→ **Exercise objective**
An exact transcription is needed of the lines below from the one with "YEMMYnisting" through the one with "next-generation", with no other lines and no pictures.

→ **Dataset entries**
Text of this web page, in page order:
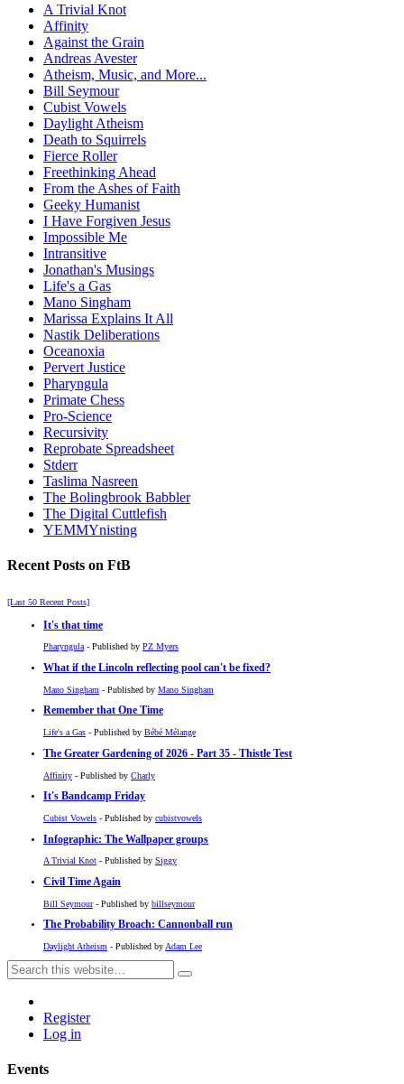
A Trivial Knot
Affinity
Against the Grain
Andreas Avester
Atheism, Music, and More...
Bill Seymour
Cubist Vowels
Daylight Atheism
Death to Squirrels
Fierce Roller
Freethinking Ahead
From the Ashes of Faith
Geeky Humanist
I Have Forgiven Jesus
Impossible Me
Intransitive
Jonathan's Musings
Life's a Gas
Mano Singham
Marissa Explains It All
Nastik Deliberations
Oceanoxia
Pervert Justice
Pharyngula
Primate Chess
Pro-Science
Recursivity
Reprobate Spreadsheet
Stderr
Taslima Nasreen
The Bolingbrook Babbler
The Digital Cuttlefish
YEMMYnisting
Recent Posts on FtB
[Last 50 Recent Posts]
It's that time
Pharyngula- Published by PZ Myers
What if the Lincoln reflecting pool can't be fixed?
Mano Singham - Published by Mano Singham
Remember that One Time
Life's a Gas - Published by Bébé Mélange
The Greater Gardening of 2026 - Part 35 - Thistle Test
Affinity - Published by Charly
It's Bandcamp Friday
Cubist Vowels - Published by cubistvowels
Infographic: The Wallpaper groups
A Trivial Knot - Published by Siggy
Civil Time Again
Bill Seymour- Published by billseymour
The Probability Broach: Cannonball run
Daylight Atheism - Published by Adam Lee
Register
Log in
Events
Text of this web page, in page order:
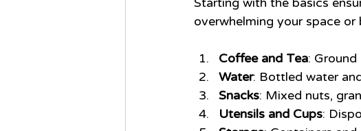
overwhelming your space
Coffee and Tea:
Water: Bottled water
Snacks: Mixed nuts,
Utensils and Cups:
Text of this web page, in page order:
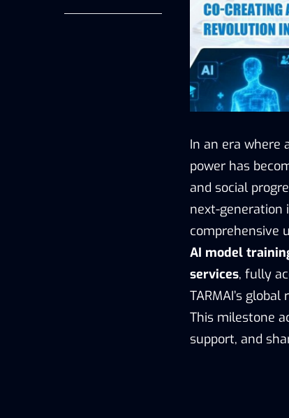
In an era where
power has
and social
next-generation
comprehensive
AI model
services, fully
TARMAI’s
This milestone
support, and

→ **Solution for this problem**
YEMMYnisting
Recent Posts on FtB
[Last 50 Recent Posts]
It's that time
Pharyngula- Published by PZ Myers
What if the Lincoln reflecting pool can't be fixed?
Mano Singham - Published by Mano Singham
Remember that One Time
Life's a Gas - Published by Bébé Mélange
The Greater Gardening of 2026 - Part 35 - Thistle Test
Affinity - Published by Charly
It's Bandcamp Friday
Cubist Vowels - Published by cubistvowels
Infographic: The Wallpaper groups
A Trivial Knot - Published by Siggy
Civil Time Again
Bill Seymour- Published by billseymour
The Probability Broach: Cannonball run
Daylight Atheism - Published by Adam Lee
Register
Log in
Events
Text of this web page, in page order:
overwhelming your space
Coffee and Tea:
Water: Bottled water
Snacks: Mixed nuts,
Utensils and Cups:
Text of this web page, in page order:
In an era where
power has
and social
next-generation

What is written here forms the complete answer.